I have read fairly widely at this point on the topics of grading and the nascent (but decidedly no longer fringe) movement known as ungrading. In the next few blog posts, I want to make the case for a few ideas: 1) grades, traditionally understood and used, do not support student learning and can in fact impede it; 2) de-emphasizing the centrality of grades in your classroom through ungrading practices is beneficial; and 3) we can employ ungrading practices even within a framework that uses traditional grading in big-picture ways.
A lot of what I will do here is link to other resources and research; please consider these posts an invitation to learn more from other published material. I’m not the expert researcher on this material, but I’m glad to talk about it with you and share resources.
I have come to believe that grading, in its traditional form, does more harm than good. A few observations, with links:
1. Grades, at least in American school settings, were invented not to give students actionable feedback and support their growth, but simply to sort them. (Or, you could also say, they were invented not to assist in learning, but to rank people. Ranking people—especially given the existing power imbalance between educators and students—is gross.)
2. Emphasis on grades appears to be one potential factor driving our current mental health crisis among young people.
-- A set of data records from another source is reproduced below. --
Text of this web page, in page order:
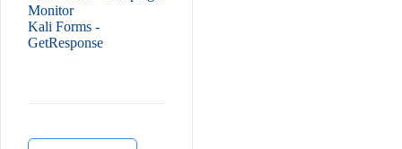
Monitor
Kali Forms -
GetResponse
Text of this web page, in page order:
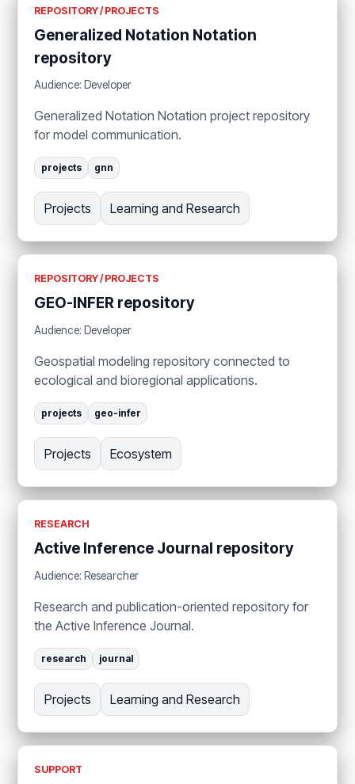
REPOSITORY / PROJECTS
Generalized Notation Notation
repository
Audience: Developer
Generalized Notation Notation project repository
for model communication.
projects gnn
Projects Learning and Research
REPOSITORY / PROJECTS
GEO-INFER repository
Audience: Developer
Geospatial modeling repository connected to
ecological and bioregional applications.
projects geo-infer
Projects Ecosystem
RESEARCH
Active Inference Journal repository
Audience: Researcher
Research and publication-oriented repository for
the Active Inference Journal.
research journal
Projects Learning and Research
SUPPORT

Here’s a link to a great article on the topic by Joshua Eyler (whose upcoming book on this topic Failing Our Future: How Grades Harm Students, and What We Can Do About It I am excited to read). Eyler focuses there on college students, yes, but there is also evidence that his argument applies to high school students (at least).
3. Traditional grading negatively affects students’ intrinsic motivation and general attitude toward school. We’re all aware of students whose early-childhood curiosity and delight in learning veers toward joylessly playing the game of school as teenagers. Often the centrality of grades is why.
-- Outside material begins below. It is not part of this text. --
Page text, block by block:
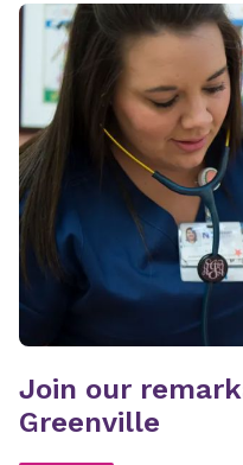
Join our
Greenville

4. Most importantly: it does not have to be this way. Traditional grading was not handed down from on high like stone tablets on Mt. Sinai. Educators created it. Educators can should must change it. Here are two aptly named websites, both highlighting communities of teachers thinking about this topic, that I would recommend to anyone interested in a wide variety of additional thinking on this topic. Teachers Going Gradeless runs a great repository of ungrading material on their website Grow Beyond Grades—the title alone there characterizes traditional grading as something we ought to move past for the sake of our students’ growth. Another standout is Human Restoration Project, which works a bit more expansively on topics well past ungrading—they are opposed to any educational practice that they see as dehumanizing students, and they argue that traditional grading definitely runs that risk.
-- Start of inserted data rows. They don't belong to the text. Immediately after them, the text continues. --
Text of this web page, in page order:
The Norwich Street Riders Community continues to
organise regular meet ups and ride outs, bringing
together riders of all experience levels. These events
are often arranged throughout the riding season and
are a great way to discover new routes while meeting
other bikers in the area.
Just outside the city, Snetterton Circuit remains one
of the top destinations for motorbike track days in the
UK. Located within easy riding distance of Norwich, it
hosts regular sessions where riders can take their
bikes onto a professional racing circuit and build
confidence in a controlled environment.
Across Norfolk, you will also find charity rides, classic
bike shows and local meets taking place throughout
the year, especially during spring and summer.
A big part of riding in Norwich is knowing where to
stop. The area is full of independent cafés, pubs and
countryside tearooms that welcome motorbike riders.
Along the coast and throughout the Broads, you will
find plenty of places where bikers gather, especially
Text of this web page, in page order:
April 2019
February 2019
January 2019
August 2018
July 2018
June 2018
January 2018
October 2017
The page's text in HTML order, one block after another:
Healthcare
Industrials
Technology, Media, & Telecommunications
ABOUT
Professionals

I encourage you to check out all of these links on your own. I also recommend a few books: Ungrading: Why Rating Students Undermines Learning (and What to Do Instead), edited by Susan D. Blum (author of I Love Learning; I Hate School), is a good introduction to many of the current top thinkers on the topic. I also like the work of Thomas R. Guskey, who is less of an ungrading advocate than some and more of an advocate for thoughtful grading reform. His On Your Mark and Get Set, Go do a good job of mixing research-based theoretical underpinnings of grading reform principles with practical applications. I have copies of all on hand and am glad to lend them out.